▸ ACTION ITEM
When a line below contains the string "grey", show that line.

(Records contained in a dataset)
• • • • •

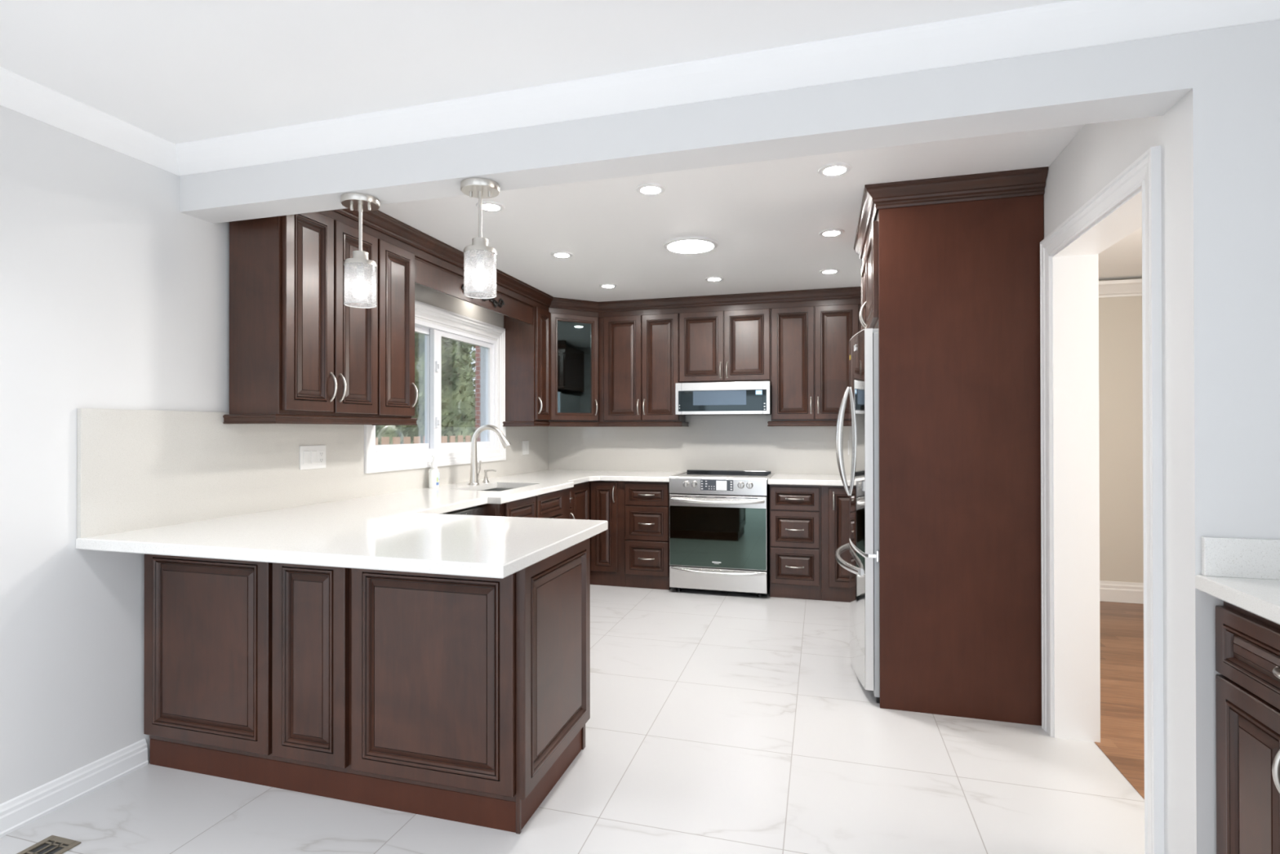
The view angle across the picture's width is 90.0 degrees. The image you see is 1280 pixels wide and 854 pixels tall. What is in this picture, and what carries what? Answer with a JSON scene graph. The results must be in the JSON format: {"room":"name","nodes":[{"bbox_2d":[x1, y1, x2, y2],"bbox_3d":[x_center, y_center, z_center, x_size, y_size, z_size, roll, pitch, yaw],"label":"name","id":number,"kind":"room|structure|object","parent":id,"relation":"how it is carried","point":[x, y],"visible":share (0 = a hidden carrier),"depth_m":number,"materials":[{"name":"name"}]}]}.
{"room":"kitchen","nodes":[
{"label":"kitchen","id":0,"kind":"room"},
{"bbox_2d":[0,105,496,804],"bbox_3d":[-2.171,0.097,2.036,0.150,2.457,9.070,0,0,16],"label":"wall","id":1,"kind":"structure","parent":0,"point":[113,295],"depth_m":2.29,"materials":[{"name":"white paint"}]},
{"bbox_2d":[0,738,148,837],"bbox_3d":[-2.633,1.267,0.083,0.020,0.100,5.068,0,0,16],"label":"baseboard","id":2,"kind":"structure","parent":1,"relation":"attached to","point":[22,810],"depth_m":2.26,"materials":[{"name":"white paint"}]},
{"bbox_2d":[229,211,377,416],"bbox_3d":[-1.591,-0.563,3.120,0.336,1.015,0.627,0,0,16],"label":"upper cabinet","id":3,"kind":"object","parent":1,"relation":"attached to","point":[295,348],"visible":0.96,"depth_m":2.88,"materials":[{"name":"brown wood"}]},
{"bbox_2d":[222,413,417,425],"bbox_3d":[-1.569,-0.033,3.277,0.289,0.042,1.005,0,0,16],"label":"rail","id":4,"kind":"object","parent":3,"relation":"attached to","point":[237,418],"visible":1,"depth_m":2.97,"materials":[{"name":"brown wood"}]},
{"bbox_2d":[76,408,548,537],"bbox_3d":[-1.454,0.173,4.252,0.019,0.465,4.074,0,0,16],"label":"backsplash","id":5,"kind":"structure","parent":1,"relation":"attached to","point":[137,469],"depth_m":2.79,"materials":[{"name":"beige stone"}]},
{"bbox_2d":[299,444,325,470],"bbox_3d":[-1.699,0.157,3.331,0.011,0.122,0.175,0,0,16],"label":"wall plate","id":6,"kind":"object","parent":5,"relation":"attached to","point":[311,457],"visible":1,"depth_m":3.32,"materials":[{"name":"white plastic"}]},
{"bbox_2d":[318,450,324,462],"bbox_3d":[-1.683,0.157,3.380,0.003,0.066,0.034,0,0,16],"label":"socket","id":7,"kind":"object","parent":6,"relation":"attached to","point":[321,453],"depth_m":3.38,"materials":[{"name":"grey plastic"}]},
{"bbox_2d":[522,440,528,454],"bbox_3d":[-1.021,0.185,5.723,0.011,0.123,0.128,0,0,16],"label":"wall plate","id":8,"kind":"object","parent":5,"relation":"attached to","point":[525,443],"visible":1,"depth_m":5.72,"materials":[{"name":"white plastic"}]},
{"bbox_2d":[374,238,417,417],"bbox_3d":[-1.462,-0.561,3.575,0.336,1.015,0.318,0,0,16],"label":"upper cabinet","id":9,"kind":"object","parent":1,"relation":"attached to","point":[397,388],"visible":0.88,"depth_m":3.52,"materials":[{"name":"brown wood"}]},
{"bbox_2d":[364,300,506,473],"bbox_3d":[-1.431,-0.275,4.551,0.164,1.100,1.710,0,0,16],"label":"window","id":10,"kind":"structure","parent":1,"relation":"in","point":[460,376],"depth_m":4.61,"materials":[{"name":"white paint"}]},
{"bbox_2d":[414,283,503,328],"bbox_3d":[-1.368,-0.974,4.562,0.019,0.295,1.624,0,0,16],"label":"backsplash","id":11,"kind":"structure","parent":1,"relation":"attached to","point":[423,294],"depth_m":4.65,"materials":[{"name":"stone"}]},
{"bbox_2d":[414,256,533,324],"bbox_3d":[-1.223,-0.944,4.521,0.281,0.197,1.628,0,0,16],"label":"window valance","id":12,"kind":"object","parent":1,"relation":"attached to","point":[428,274],"visible":0.75,"depth_m":4.31,"materials":[{"name":"brown wood"}]},
{"bbox_2d":[503,306,551,421],"bbox_3d":[-0.934,-0.554,5.437,0.336,1.015,0.293,0,0,16],"label":"upper cabinet","id":13,"kind":"object","parent":1,"relation":"attached to","point":[527,346],"visible":0.92,"depth_m":5.31,"materials":[{"name":"brown wood"}]},
{"bbox_2d":[317,208,861,317],"bbox_3d":[-0.385,-1.056,4.700,4.147,0.130,1.861,0,0,-35],"label":"crown molding","id":14,"kind":"structure","parent":1,"relation":"attached to","point":[377,224],"depth_m":5.22,"materials":[{"name":"brown wood"}]},
{"bbox_2d":[0,0,1142,302],"bbox_3d":[0.604,-1.198,1.255,5.920,0.120,9.070,0,0,16],"label":"ceiling","id":15,"kind":"structure","parent":0,"point":[175,71],"depth_m":2.12,"materials":[{"name":"white paint"}]},
{"bbox_2d":[475,200,504,211],"bbox_3d":[-0.764,-1.122,3.269,0.144,0.012,0.144,0,0,16],"label":"recessed light","id":16,"kind":"object","parent":15,"relation":"in","point":[487,206],"visible":0.89,"depth_m":3.25,"materials":[{"name":"white paint"}]},
{"bbox_2d":[551,251,573,257],"bbox_3d":[-0.509,-1.118,4.168,0.144,0.012,0.144,0,0,16],"label":"recessed light","id":17,"kind":"object","parent":15,"relation":"in","point":[556,254],"visible":1,"depth_m":4.15,"materials":[{"name":"white paint"}]},
{"bbox_2d":[599,283,617,288],"bbox_3d":[-0.253,-1.115,5.073,0.144,0.012,0.144,0,0,16],"label":"recessed light","id":18,"kind":"object","parent":15,"relation":"in","point":[605,285],"visible":1,"depth_m":5.05,"materials":[{"name":"white paint"}]},
{"bbox_2d":[635,182,666,195],"bbox_3d":[0.051,-1.124,3.038,0.144,0.012,0.144,0,0,16],"label":"recessed light","id":19,"kind":"object","parent":15,"relation":"in","point":[649,188],"visible":1,"depth_m":3.02,"materials":[{"name":"white paint"}]},
{"bbox_2d":[179,31,1192,223],"bbox_3d":[-0.201,-1.016,2.261,3.523,0.234,0.155,0,0,16],"label":"ceiling beam","id":20,"kind":"structure","parent":15,"relation":"attached to","point":[1146,77],"depth_m":2.05,"materials":[{"name":"white paint"}]},
{"bbox_2d":[340,192,379,308],"bbox_3d":[-1.099,-0.687,2.518,0.142,0.418,0.142,0,0,16],"label":"pendant light","id":21,"kind":"object","parent":20,"relation":"hanging from","point":[359,202],"visible":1,"depth_m":2.50,"materials":[{"name":"silver metal"}]},
{"bbox_2d":[460,177,499,298],"bbox_3d":[-0.592,-0.692,2.374,0.142,0.410,0.142,0,0,16],"label":"pendant light","id":22,"kind":"object","parent":20,"relation":"hanging from","point":[474,187],"visible":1,"depth_m":2.35,"materials":[{"name":"silver metal"}]},
{"bbox_2d":[0,0,1279,176],"bbox_3d":[-0.596,-1.101,-0.413,4.220,0.085,5.207,0,0,16],"label":"trim","id":23,"kind":"structure","parent":20,"relation":"attached to","point":[1070,24],"depth_m":2.03,"materials":[{"name":"white paint"}]},
{"bbox_2d":[662,235,718,253],"bbox_3d":[0.312,-1.111,3.951,0.344,0.030,0.344,0,0,16],"label":"recessed light","id":24,"kind":"object","parent":15,"relation":"in","point":[688,244],"visible":1,"depth_m":3.89,"materials":[{"name":"white paint"}]},
{"bbox_2d":[704,275,724,281],"bbox_3d":[0.562,-1.117,4.842,0.144,0.012,0.144,0,0,16],"label":"recessed light","id":25,"kind":"object","parent":15,"relation":"in","point":[714,278],"visible":1,"depth_m":4.82,"materials":[{"name":"white paint"}]},
{"bbox_2d":[819,268,839,274],"bbox_3d":[1.365,-1.118,4.614,0.144,0.012,0.144,0,0,16],"label":"recessed light","id":26,"kind":"object","parent":15,"relation":"in","point":[827,271],"visible":1,"depth_m":4.59,"materials":[{"name":"white paint"}]},
{"bbox_2d":[818,228,844,236],"bbox_3d":[1.109,-1.122,3.710,0.144,0.012,0.144,0,0,16],"label":"recessed light","id":27,"kind":"object","parent":15,"relation":"in","point":[830,232],"visible":1,"depth_m":3.69,"materials":[{"name":"white paint"}]},
{"bbox_2d":[817,162,851,176],"bbox_3d":[0.854,-1.125,2.810,0.144,0.012,0.144,0,0,16],"label":"recessed light","id":28,"kind":"object","parent":15,"relation":"in","point":[835,169],"visible":1,"depth_m":2.79,"materials":[{"name":"white paint"}]},
{"bbox_2d":[0,584,1144,853],"bbox_3d":[0.606,1.358,1.244,5.920,0.082,9.070,0,0,16],"label":"floor","id":29,"kind":"structure","parent":0,"point":[719,722],"depth_m":2.41,"materials":[{"name":"tile"}]},
{"bbox_2d":[17,835,80,853],"bbox_3d":[-1.878,1.322,1.921,0.130,0.004,0.278,0,0,16],"label":"floor vent","id":30,"kind":"object","parent":29,"relation":"in","point":[53,844],"visible":1,"depth_m":2.02,"materials":[{"name":"beige metal"}]},
{"bbox_2d":[143,537,590,834],"bbox_3d":[-1.071,0.883,2.578,1.626,0.888,0.633,0,0,16],"label":"base cabinet","id":31,"kind":"object","parent":29,"relation":"on","point":[463,699],"visible":0.86,"depth_m":2.27,"materials":[{"name":"brown wood"}]},
{"bbox_2d":[75,469,681,578],"bbox_3d":[-0.646,0.423,4.029,1.692,0.040,4.096,0,0,16],"label":"countertop","id":32,"kind":"structure","parent":31,"relation":"on","point":[407,531],"depth_m":2.37,"materials":[{"name":"white stone"}]},
{"bbox_2d":[428,455,439,488],"bbox_3d":[-1.377,0.299,4.284,0.059,0.213,0.086,0,0,16],"label":"soap bottle","id":33,"kind":"object","parent":32,"relation":"on","point":[433,473],"visible":1,"depth_m":4.25,"materials":[{"name":"white plastic"}]},
{"bbox_2d":[468,424,510,484],"bbox_3d":[-1.051,0.194,4.498,0.305,0.423,0.120,0,0,16],"label":"faucet","id":34,"kind":"object","parent":32,"relation":"on","point":[474,471],"visible":1,"depth_m":4.49,"materials":[{"name":"silver metal"}]},
{"bbox_2d":[482,469,496,482],"bbox_3d":[-1.107,0.359,4.690,0.101,0.096,0.048,0,0,16],"label":"soap dispenser","id":35,"kind":"object","parent":32,"relation":"on","point":[485,480],"visible":1,"depth_m":4.69,"materials":[{"name":"silver metal"}]},
{"bbox_2d":[482,487,513,491],"bbox_3d":[-0.966,0.546,4.367,0.367,0.200,0.615,0,0,16],"label":"sink","id":36,"kind":"object","parent":32,"relation":"in","point":[496,489],"visible":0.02,"depth_m":4.68,"materials":[{"name":"silver metal"}]},
{"bbox_2d":[440,506,482,515],"bbox_3d":[-1.284,0.880,3.502,0.673,0.840,0.620,0,0,16],"label":"dishwasher","id":37,"kind":"object","parent":29,"relation":"on","point":[475,510],"visible":0.09,"depth_m":3.59,"materials":[{"name":"black plastic"}]},
{"bbox_2d":[477,503,502,515],"bbox_3d":[-0.889,0.887,3.756,0.135,0.888,0.085,0,0,16],"label":"base cabinet","id":38,"kind":"object","parent":29,"relation":"on","point":[488,509],"visible":0.02,"depth_m":3.71,"materials":[{"name":"brown wood"}]},
{"bbox_2d":[497,487,569,519],"bbox_3d":[-0.984,0.890,4.376,0.774,0.888,1.050,0,0,16],"label":"base cabinet","id":39,"kind":"object","parent":29,"relation":"on","point":[555,504],"visible":0.17,"depth_m":4.28,"materials":[{"name":"brown wood"}]},
{"bbox_2d":[569,487,574,519],"bbox_3d":[-0.851,0.893,4.991,0.694,0.888,0.198,0,0,16],"label":"base cabinet","id":40,"kind":"object","parent":29,"relation":"on","point":[571,515],"visible":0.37,"depth_m":4.97,"materials":[{"name":"brown wood"}]},
{"bbox_2d":[569,480,625,586],"bbox_3d":[-0.559,0.895,5.553,0.950,0.888,1.038,0,0,16],"label":"base cabinet","id":41,"kind":"object","parent":29,"relation":"on","point":[591,500],"visible":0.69,"depth_m":5.37,"materials":[{"name":"brown wood"}]},
{"bbox_2d":[625,480,671,590],"bbox_3d":[0.132,0.894,5.559,0.374,0.888,0.649,0,0,16],"label":"base cabinet","id":42,"kind":"object","parent":29,"relation":"on","point":[647,565],"visible":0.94,"depth_m":5.29,"materials":[{"name":"brown wood"}]},
{"bbox_2d":[668,469,774,596],"bbox_3d":[0.692,0.860,5.350,0.805,0.952,0.746,0,0,16],"label":"range","id":43,"kind":"object","parent":29,"relation":"on","point":[719,520],"visible":0.99,"depth_m":5.05,"materials":[{"name":"silver metal"}]},
{"bbox_2d":[679,471,769,476],"bbox_3d":[0.712,0.413,5.425,0.743,0.017,0.565,0,0,16],"label":"glass cooktop","id":44,"kind":"object","parent":43,"relation":"in","point":[684,473],"depth_m":5.52,"materials":[{"name":"black glass"}]},
{"bbox_2d":[769,484,821,599],"bbox_3d":[1.279,0.891,5.234,0.389,0.888,0.649,0,0,16],"label":"base cabinet","id":45,"kind":"object","parent":29,"relation":"on","point":[795,510],"visible":0.98,"depth_m":4.96,"materials":[{"name":"brown wood"}]},
{"bbox_2d":[821,485,849,602],"bbox_3d":[1.927,0.890,5.051,0.955,0.888,0.649,0,0,16],"label":"base cabinet","id":46,"kind":"object","parent":29,"relation":"on","point":[835,583],"visible":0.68,"depth_m":4.88,"materials":[{"name":"brown wood"}]},
{"bbox_2d":[767,473,848,485],"bbox_3d":[1.740,0.426,5.124,1.357,0.040,0.689,0,0,16],"label":"countertop","id":47,"kind":"structure","parent":46,"relation":"on","point":[777,478],"depth_m":4.96,"materials":[{"name":"white stone"}]},
{"bbox_2d":[835,328,879,702],"bbox_3d":[1.486,0.427,3.438,0.839,1.800,0.916,0,0,16],"label":"refrigerator","id":48,"kind":"object","parent":29,"relation":"on","point":[863,491],"visible":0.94,"depth_m":3.12,"materials":[{"name":"grey metal"}]},
{"bbox_2d":[878,194,1044,725],"bbox_3d":[1.465,0.142,2.942,0.688,2.366,0.024,0,0,16],"label":"end panel","id":49,"kind":"object","parent":29,"relation":"on","point":[960,616],"visible":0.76,"depth_m":2.93,"materials":[{"name":"brown wood"}]},
{"bbox_2d":[1215,600,1279,853],"bbox_3d":[1.707,0.874,1.247,0.692,0.886,0.733,0,0,16],"label":"base cabinet","id":50,"kind":"object","parent":29,"relation":"on","point":[1247,643],"visible":0.97,"depth_m":1.55,"materials":[{"name":"brown wood"}]},
{"bbox_2d":[1195,574,1279,624],"bbox_3d":[1.707,0.409,1.241,0.697,0.040,0.757,0,0,16],"label":"countertop","id":51,"kind":"structure","parent":50,"relation":"on","point":[1259,597],"depth_m":1.55,"materials":[{"name":"white stone"}]},
{"bbox_2d":[1098,277,1143,582],"bbox_3d":[3.151,0.096,3.194,2.082,2.457,3.800,0,0,16],"label":"wall","id":52,"kind":"structure","parent":0,"point":[1120,318],"depth_m":4.87,"materials":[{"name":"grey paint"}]},
{"bbox_2d":[1098,278,1142,297],"bbox_3d":[3.566,-1.046,4.853,1.982,0.110,0.090,0,0,16],"label":"trim","id":53,"kind":"structure","parent":52,"relation":"attached to","point":[1128,287],"depth_m":4.83,"materials":[{"name":"white paint"}]},
{"bbox_2d":[1099,580,1143,604],"bbox_3d":[3.579,1.254,4.878,1.982,0.155,0.018,0,0,16],"label":"baseboard","id":54,"kind":"structure","parent":52,"relation":"attached to","point":[1109,591],"depth_m":4.85,"materials":[{"name":"white paint"}]},
{"bbox_2d":[1043,19,1279,853],"bbox_3d":[2.316,0.098,3.393,0.697,2.457,3.713,0,0,16],"label":"wall","id":55,"kind":"structure","parent":0,"point":[1220,143],"depth_m":1.69,"materials":[{"name":"white paint"}]},
{"bbox_2d":[858,208,878,330],"bbox_3d":[1.571,-0.790,3.433,0.748,0.565,0.969,0,0,16],"label":"upper cabinet","id":56,"kind":"object","parent":55,"relation":"attached to","point":[868,313],"visible":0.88,"depth_m":3.24,"materials":[{"name":"brown wood"}]},
{"bbox_2d":[853,166,1048,262],"bbox_3d":[1.559,-1.079,3.403,0.754,0.100,1.075,0,0,16],"label":"crown molding","id":57,"kind":"structure","parent":56,"relation":"attached to","point":[1029,181],"depth_m":2.92,"materials":[{"name":"brown wood"}]},
{"bbox_2d":[1040,145,1164,853],"bbox_3d":[1.724,0.251,2.321,0.191,2.142,0.996,0,0,16],"label":"door frame","id":58,"kind":"structure","parent":55,"relation":"in","point":[1131,201],"depth_m":2.70,"materials":[{"name":"white paint"}]},
{"bbox_2d":[1201,536,1279,579],"bbox_3d":[1.813,0.340,1.595,0.684,0.101,0.018,0,0,16],"label":"backsplash","id":59,"kind":"structure","parent":55,"relation":"attached to","point":[1223,557],"depth_m":1.66,"materials":[{"name":"white stone"}]},
{"bbox_3d":[0.893,0.109,5.803,3.690,2.457,0.150,0,0,16],"label":"wall","id":60,"kind":"structure","parent":0,"visible":0},
{"bbox_2d":[546,307,599,422],"bbox_3d":[-0.672,-0.553,5.829,0.628,1.015,0.618,0,0,16],"label":"upper cabinet","id":61,"kind":"object","parent":60,"relation":"attached to","point":[575,360],"visible":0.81,"depth_m":6.08,"materials":[{"name":"brown wood"}]},
{"bbox_2d":[557,352,591,359],"bbox_3d":[-0.680,-0.650,5.838,0.572,0.009,0.572,0,0,16],"label":"shelf","id":62,"kind":"object","parent":61,"relation":"attached to","point":[561,356],"depth_m":5.92,"materials":[{"name":"clear glass"}]},
{"bbox_2d":[557,386,591,391],"bbox_3d":[-0.680,-0.355,5.836,0.572,0.009,0.572,0,0,16],"label":"shelf","id":63,"kind":"object","parent":61,"relation":"attached to","point":[559,388],"depth_m":5.90,"materials":[{"name":"clear glass"}]},
{"bbox_2d":[502,421,688,426],"bbox_3d":[-0.353,-0.025,5.583,1.666,0.042,0.419,0,0,-15],"label":"rail","id":64,"kind":"object","parent":61,"relation":"attached to","point":[545,424],"visible":1,"depth_m":5.62,"materials":[{"name":"brown wood"}]},
{"bbox_2d":[598,307,685,422],"bbox_3d":[0.012,-0.554,5.787,0.744,1.015,0.326,0,0,16],"label":"upper cabinet","id":65,"kind":"object","parent":60,"relation":"attached to","point":[638,355],"visible":0.97,"depth_m":5.66,"materials":[{"name":"brown wood"}]},
{"bbox_2d":[548,414,848,475],"bbox_3d":[0.798,0.024,5.742,3.503,0.771,0.019,0,0,16],"label":"backsplash","id":66,"kind":"structure","parent":60,"relation":"attached to","point":[710,442],"depth_m":5.79,"materials":[{"name":"beige stone"}]},
{"bbox_2d":[679,302,771,382],"bbox_3d":[0.749,-0.720,5.579,0.785,0.685,0.326,0,0,16],"label":"upper cabinet","id":67,"kind":"object","parent":60,"relation":"attached to","point":[727,345],"visible":0.94,"depth_m":5.45,"materials":[{"name":"brown wood"}]},
{"bbox_2d":[675,381,771,415],"bbox_3d":[0.737,-0.241,5.544,0.793,0.270,0.392,0,0,16],"label":"microwave","id":68,"kind":"object","parent":67,"relation":"attached to","point":[744,397],"visible":0.96,"depth_m":5.36,"materials":[{"name":"silver metal"}]},
{"bbox_2d":[770,297,861,421],"bbox_3d":[1.472,-0.557,5.373,0.717,1.015,0.326,0,0,16],"label":"upper cabinet","id":69,"kind":"object","parent":60,"relation":"attached to","point":[810,344],"visible":0.91,"depth_m":5.26,"materials":[{"name":"brown wood"}]},
{"bbox_2d":[767,421,848,426],"bbox_3d":[1.464,-0.027,5.392,0.746,0.042,0.288,0,0,16],"label":"rail","id":70,"kind":"object","parent":69,"relation":"attached to","point":[770,423],"visible":0.79,"depth_m":5.27,"materials":[{"name":"brown wood"}]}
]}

• • • • •

▸ EXPECTED ANSWER
{"bbox_2d":[318,450,324,462],"bbox_3d":[-1.683,0.157,3.380,0.003,0.066,0.034,0,0,16],"label":"socket","id":7,"kind":"object","parent":6,"relation":"attached to","point":[321,453],"depth_m":3.38,"materials":[{"name":"grey plastic"}]},
{"bbox_2d":[835,328,879,702],"bbox_3d":[1.486,0.427,3.438,0.839,1.800,0.916,0,0,16],"label":"refrigerator","id":48,"kind":"object","parent":29,"relation":"on","point":[863,491],"visible":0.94,"depth_m":3.12,"materials":[{"name":"grey metal"}]},
{"bbox_2d":[1098,277,1143,582],"bbox_3d":[3.151,0.096,3.194,2.082,2.457,3.800,0,0,16],"label":"wall","id":52,"kind":"structure","parent":0,"point":[1120,318],"depth_m":4.87,"materials":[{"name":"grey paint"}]},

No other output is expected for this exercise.